Monday 7 December 2009

Walking Madrid

I have explored two areas of Madrid in the last few weeks to discover some of its history and literary highlights. The first walk was around the Barrio de las Letras (the District of letters), spotting plaques and street signs to some of the great Spanish writers. I like the way that many writers have been immortalised in the tiles outside pubs and bars. On my walk with Moira, which was supposed to be around 30 minutes and took nearer to six hours, we found some great stopping off places.
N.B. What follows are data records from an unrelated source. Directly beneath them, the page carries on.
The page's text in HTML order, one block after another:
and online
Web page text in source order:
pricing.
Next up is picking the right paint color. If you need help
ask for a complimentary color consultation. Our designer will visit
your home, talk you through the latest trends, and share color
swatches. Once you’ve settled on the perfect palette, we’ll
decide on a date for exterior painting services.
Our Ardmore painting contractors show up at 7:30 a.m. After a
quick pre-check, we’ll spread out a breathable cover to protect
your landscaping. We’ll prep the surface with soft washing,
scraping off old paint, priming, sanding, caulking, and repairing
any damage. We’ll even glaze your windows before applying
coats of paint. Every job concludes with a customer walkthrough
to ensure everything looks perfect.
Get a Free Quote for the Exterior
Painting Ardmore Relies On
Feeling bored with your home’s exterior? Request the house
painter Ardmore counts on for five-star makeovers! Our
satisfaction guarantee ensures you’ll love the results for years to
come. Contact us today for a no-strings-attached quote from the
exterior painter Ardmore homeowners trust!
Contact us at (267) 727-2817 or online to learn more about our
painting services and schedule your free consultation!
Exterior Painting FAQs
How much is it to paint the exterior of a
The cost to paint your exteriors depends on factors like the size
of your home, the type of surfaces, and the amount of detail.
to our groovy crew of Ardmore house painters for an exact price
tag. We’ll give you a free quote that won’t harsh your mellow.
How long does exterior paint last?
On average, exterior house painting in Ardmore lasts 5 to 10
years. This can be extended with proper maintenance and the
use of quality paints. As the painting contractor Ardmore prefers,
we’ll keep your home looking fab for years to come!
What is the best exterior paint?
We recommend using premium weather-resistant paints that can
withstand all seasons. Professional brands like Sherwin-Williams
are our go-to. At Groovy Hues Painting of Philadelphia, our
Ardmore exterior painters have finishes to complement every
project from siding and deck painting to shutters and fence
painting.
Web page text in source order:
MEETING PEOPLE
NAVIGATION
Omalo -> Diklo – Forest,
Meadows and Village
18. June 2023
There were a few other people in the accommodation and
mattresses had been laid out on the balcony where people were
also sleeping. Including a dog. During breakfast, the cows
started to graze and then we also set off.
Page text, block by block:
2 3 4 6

A favourite is Las Cueva de Sesamo which is an underground den of a bar with literary inscriptions on the walls to savour and translate. Beethoven above the omnipresent pianist, a bit of Proust above our heads and plenty more. We drank bottled beer and breathed in the tobacco fumes and were breathless bohemians! We left to find a queue snaking its way along Calle de Principe. This is clearly a hot spot on a Saturday night bar crawl.

From here we went to where the legendary bravas sauce was invented and I was able to explain why there are trick mirrors set into the wall of the restaurant. They commemorate a classic play by the writer Valle-Inclan (there is a plaque high on the wall of course). This area around Pasaje Matheu is a web of bars and cafes and there is much to detain the literati! If we had entered every bar that claimed to be a "home" for Hemingway we would have been both broke and legless.
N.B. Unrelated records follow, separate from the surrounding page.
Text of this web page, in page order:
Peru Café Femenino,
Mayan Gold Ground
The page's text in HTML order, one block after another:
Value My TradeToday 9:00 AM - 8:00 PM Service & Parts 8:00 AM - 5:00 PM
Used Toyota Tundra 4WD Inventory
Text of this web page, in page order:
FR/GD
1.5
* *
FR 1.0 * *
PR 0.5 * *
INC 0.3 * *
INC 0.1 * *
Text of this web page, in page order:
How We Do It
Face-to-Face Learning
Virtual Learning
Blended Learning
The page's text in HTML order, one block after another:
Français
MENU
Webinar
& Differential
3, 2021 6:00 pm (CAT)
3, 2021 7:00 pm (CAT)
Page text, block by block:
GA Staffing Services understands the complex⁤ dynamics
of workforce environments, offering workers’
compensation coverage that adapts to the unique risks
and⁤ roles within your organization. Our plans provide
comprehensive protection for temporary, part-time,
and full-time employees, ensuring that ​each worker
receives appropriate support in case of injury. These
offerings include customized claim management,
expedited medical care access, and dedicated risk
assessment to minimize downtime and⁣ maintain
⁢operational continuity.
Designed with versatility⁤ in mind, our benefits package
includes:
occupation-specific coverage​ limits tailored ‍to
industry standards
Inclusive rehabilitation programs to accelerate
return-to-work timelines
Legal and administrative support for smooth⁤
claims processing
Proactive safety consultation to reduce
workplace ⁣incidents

There are signs of literary culture all around us in these streets - from murals to words on the pavements in Huertas to writers' street signs to memorial monuments. We discovered the house of Lope de Vega - who married three times and was ordained late in life and was a prolific playwright and poet, the home of Cervantes and his final resting place, the churches they frequented, the theatres they patronised. Now I need to find out more. This is just the beginning.